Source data
------------------------------------

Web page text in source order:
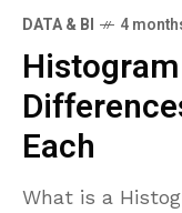
DATA & BI 4
Each
What is a
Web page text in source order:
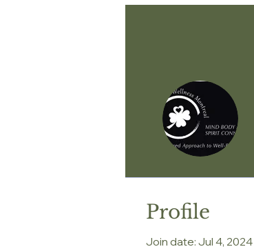
Profile
Join date: Jul 4, 2024
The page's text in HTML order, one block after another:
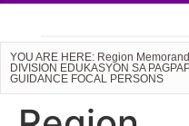
YOU ARE HERE: Region
DIVISION EDUKASYON SA
GUIDANCE FOCAL PERSONS
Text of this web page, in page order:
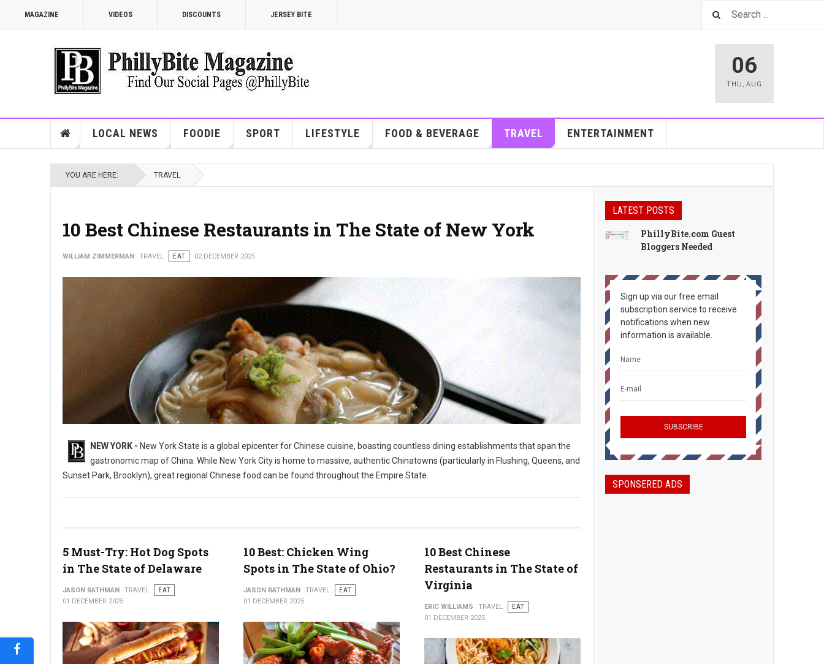
MAGAZINE VIDEOS DISCOUNTS JERSEY BITE
06
THU , AUG
LOCAL NEWS FOODIE SPORT LIFESTYLE FOOD & BEVERAGE TRAVEL ENTERTAINMENT
YOU ARE HERE: TRAVEL
10 Best Chinese Restaurants in The State of New York
WILLIAM ZIMMERMAN TRAVEL EAT 02 DECEMBER 2025
10 Best Chinese Restaurants in The State of New York
NEW YORK - New York State is a global epicenter for Chinese cuisine, boasting countless dining establishments that span the
gastronomic map of China. While New York City is home to massive, authentic Chinatowns (particularly in Flushing, Queens, and
Sunset Park, Brooklyn), great regional Chinese food can be found throughout the Empire State.
5 Must-Try: Hot Dog Spots
in The State of Delaware
JASON RATHMAN TRAVEL
EAT
01 DECEMBER 2025
10 Best: Chicken Wing
Spots in The State of Ohio?
JASON RATHMAN TRAVEL
EAT
01 DECEMBER 2025
10 Best Chinese
Restaurants in The State of
Virginia
ERIC WILLIAMS TRAVEL
EAT
01 DECEMBER 2025
LATEST POSTS
PhillyBite.com Guest
Bloggers Needed
Sign up via our free email
subscription service to receive
notifications when new
information is available.
SPONSERED ADS
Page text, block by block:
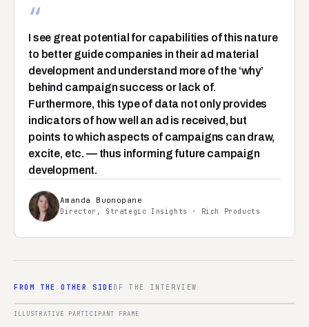
“
I see great potential for capabilities of this nature
to better guide companies in their ad material
development and understand more of the ‘why’
behind campaign success or lack of.
Furthermore, this type of data not only provides
indicators of how well an ad is received, but
points to which aspects of campaigns can draw,
excite, etc. — thus informing future campaign
development.
Amanda Buonopane
Director, Strategic Insights · Rich Products
FROM THE OTHER SIDEOF THE INTERVIEW
REC · P-042
ILLUSTRATIVE PARTICIPANT FRAME
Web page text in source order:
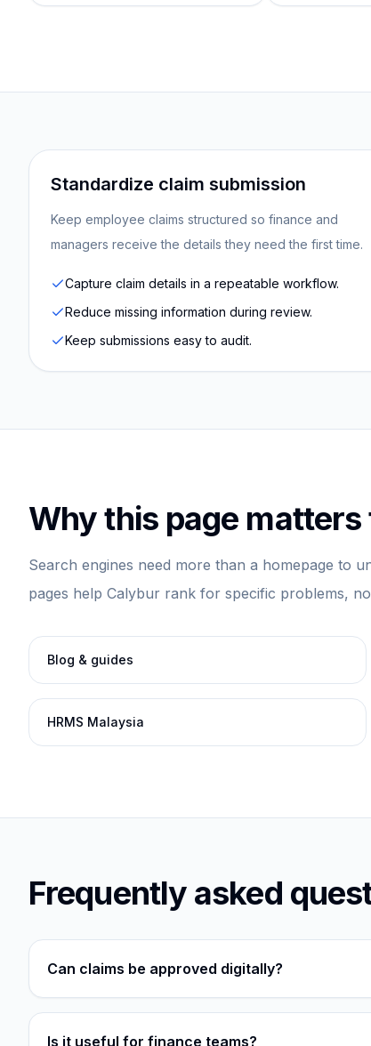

------------------------------------

**How to complete this task**.
Keep every word of the data as it is when you write it out, but drop the pictures.

**Result**.
Web page text in source order:
DATA & BI 4
Each
What is a
Web page text in source order:
Profile
Join date: Jul 4, 2024
The page's text in HTML order, one block after another:
YOU ARE HERE: Region
DIVISION EDUKASYON SA
GUIDANCE FOCAL PERSONS
Text of this web page, in page order:
MAGAZINE VIDEOS DISCOUNTS JERSEY BITE
06
THU , AUG
LOCAL NEWS FOODIE SPORT LIFESTYLE FOOD & BEVERAGE TRAVEL ENTERTAINMENT
YOU ARE HERE: TRAVEL
10 Best Chinese Restaurants in The State of New York
WILLIAM ZIMMERMAN TRAVEL EAT 02 DECEMBER 2025
10 Best Chinese Restaurants in The State of New York
NEW YORK - New York State is a global epicenter for Chinese cuisine, boasting countless dining establishments that span the
gastronomic map of China. While New York City is home to massive, authentic Chinatowns (particularly in Flushing, Queens, and
Sunset Park, Brooklyn), great regional Chinese food can be found throughout the Empire State.
5 Must-Try: Hot Dog Spots
in The State of Delaware
JASON RATHMAN TRAVEL
EAT
01 DECEMBER 2025
10 Best: Chicken Wing
Spots in The State of Ohio?
JASON RATHMAN TRAVEL
EAT
01 DECEMBER 2025
10 Best Chinese
Restaurants in The State of
Virginia
ERIC WILLIAMS TRAVEL
EAT
01 DECEMBER 2025
LATEST POSTS
PhillyBite.com Guest
Bloggers Needed
Sign up via our free email
subscription service to receive
notifications when new
information is available.
SPONSERED ADS
Page text, block by block:
“
I see great potential for capabilities of this nature
to better guide companies in their ad material
development and understand more of the ‘why’
behind campaign success or lack of.
Furthermore, this type of data not only provides
indicators of how well an ad is received, but
points to which aspects of campaigns can draw,
excite, etc. — thus informing future campaign
development.
Amanda Buonopane
Director, Strategic Insights · Rich Products
FROM THE OTHER SIDEOF THE INTERVIEW
REC · P-042
ILLUSTRATIVE PARTICIPANT FRAME
Web page text in source order:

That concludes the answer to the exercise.